The corpus callosum is a wide commissure, a flat bundle of commissural fibers, about 10 cm long beneath the cerebral cortex.
It connects the left and right cerebral hemispheres, and enables communication between the hemispheres.
It is the largest white matter structure in the human brain, consisting of 200–250 million axonal projections.
The corpus callosum is the curved band of tissue at the center of the brain above the hypothalamus.
Its lighter texture is due to higher myelin content.
The myelin content accounts for fast neuronal impulse transmission.
The posterior end of the corpus callosum is called the splenium.
The selenium is the thickest part of the corpus callosum and overlaps the tela choroidea of the third ventricle and the midbrain, and ends in a thick, convex, free border.
The anterior end of the corpus callosum, near to the frontal lobes is called the genu.
The genu of the corpus callosum bends downward and backward in front of the septum pellucidum.
It bends backward under the name of the rostrum, and is connected below with the lamina terminalis, which stretches from the interventricular foramina to the recess at the base of the optic stalk.
The rostrum resembles a bird’s beak.
A narrowed part between the body and the splenium is known as the isthmus of the corpus callosum.
On either side of the corpus callosum, the fibers radiate in the white matter and pass to the various parts of the cerebral cortex; those curving forward from the genu into the frontal lobe constitute the forceps anterior, and those curving backward into the occipital lobe, the forceps posterior.
Its main body of the fibers constitute the tapetum and extend laterally on either side into the temporal lobe, and cover in the central part of the lateral ventricle.
The tapetum and anterior commissure have the function of connecting left and right temporal lobes.
The genu’s thinner axons connect the prefrontal cortex between the two halves of the brain.
Thicker axons in the mid body, or trunk of the corpus callosum, interconnect areas of the motor cortex
The splenium, the posterior body of the corpus, communicates somatosensory information between the two halves of the parietal lobe and the visual cortex at the occipital lobe.
There is a positive correlation between age and callosal thickness.

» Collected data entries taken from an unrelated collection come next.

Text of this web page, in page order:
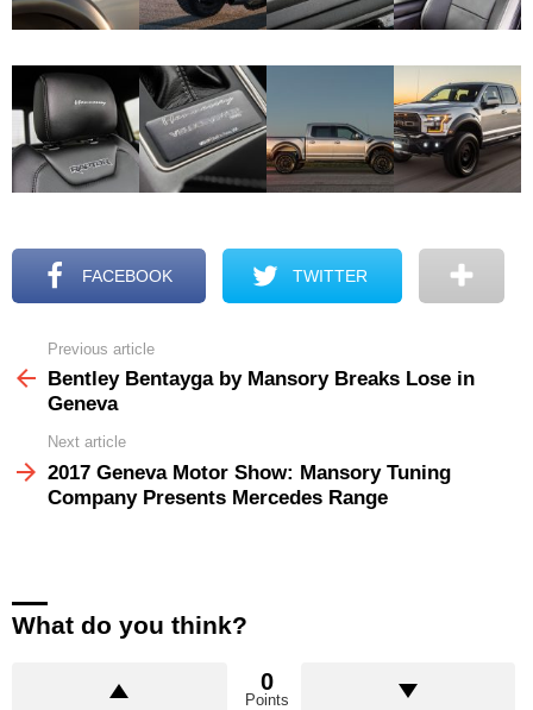
FACEBOOK TWITTER
more
Previous article
Bentley Bentayga by Mansory Breaks Lose in
Geneva
Next article
2017 Geneva Motor Show: Mansory Tuning
Company Presents Mercedes Range
What do you think?
0
Points

Sex differences are confined to certain parts of the corpus callosum, and that they correlated with cognitive performance in certain tests.

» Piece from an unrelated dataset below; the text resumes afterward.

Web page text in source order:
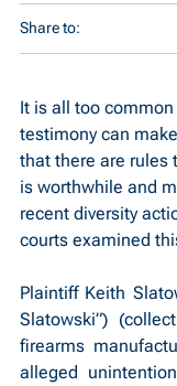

The midsagittal corpus callosum cross-sectional area is, after controlling for brain size, on average, may be proportionately larger in females.

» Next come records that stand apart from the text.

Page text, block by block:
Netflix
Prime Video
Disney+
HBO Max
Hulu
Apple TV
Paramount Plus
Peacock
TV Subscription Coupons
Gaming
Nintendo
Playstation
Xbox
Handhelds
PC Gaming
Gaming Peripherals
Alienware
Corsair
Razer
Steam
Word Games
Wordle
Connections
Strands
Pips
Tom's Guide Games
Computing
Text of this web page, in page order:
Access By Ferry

The front portion of the human corpus callosum has been reported to be significantly larger in musicians than nonmusicians, and larger in left-handed and ambidextrous people than right-handed people.
Corpus callosum size correlates positively with verbal memory capacity and semantic coding test performance, and children with dyslexia tend to have smaller and less-developed corpus callosums than their nondyslexic counterparts.
Musical training increases plasticity of the corpus callosum during a sensitive period of time in development.
The implications are an increased coordination of hands, differences in white matter structure, and amplification of plasticity in motor and auditory scaffolding which would serve to aid in future musical training.
Children who have begun musical training before the age of six have an increased volume of their corpus callosum.
A corpus callostomy can reduce the symptoms of refractory epilepsy.
A corpus callosotomy is a palliative procedure for specially severe cases of epilepsy.
To prevent the spreading of seizures from one brain hemisphere to the other the corpus callosum can be split.
This procedure is mostly carried out on patients with so-called drop attacks that come with a very high risk of injury and in which the epileptic focus is not clearly delimitable.
It is very rare that a corpus callosotomy causes seizure freedom.
In half of the patients the dangerous drop attacks are less severe.
After a corpus callosotomy among others there is the risk that language is temporarily or permanently impaired.
The younger a patient is at the time of the corpus callosotomy, the better the prognosis.
Agenesis of the corpus callosum (ACC) is a rare congenital disorder that is one of the most common brain malformations.
Agenesis of the corpus callosum the corpus callosum is partially or completely absent, and is usually diagnosed within the first two years of life, and may manifest as a severe syndrome in infancy or childhood, as a milder condition in young adults, or as an asymptomatic incidental finding.
Hypogenesis, dysgenesis, and hypoplasia can occur as well.
There is a possible correlations between corpus callosum malformation and autism spectrum disorders.
Anterior corpus callosum lesions may be associated with akinetic mutism or anomic aphasia.
No gender difference is found in the size of the corpus callosum.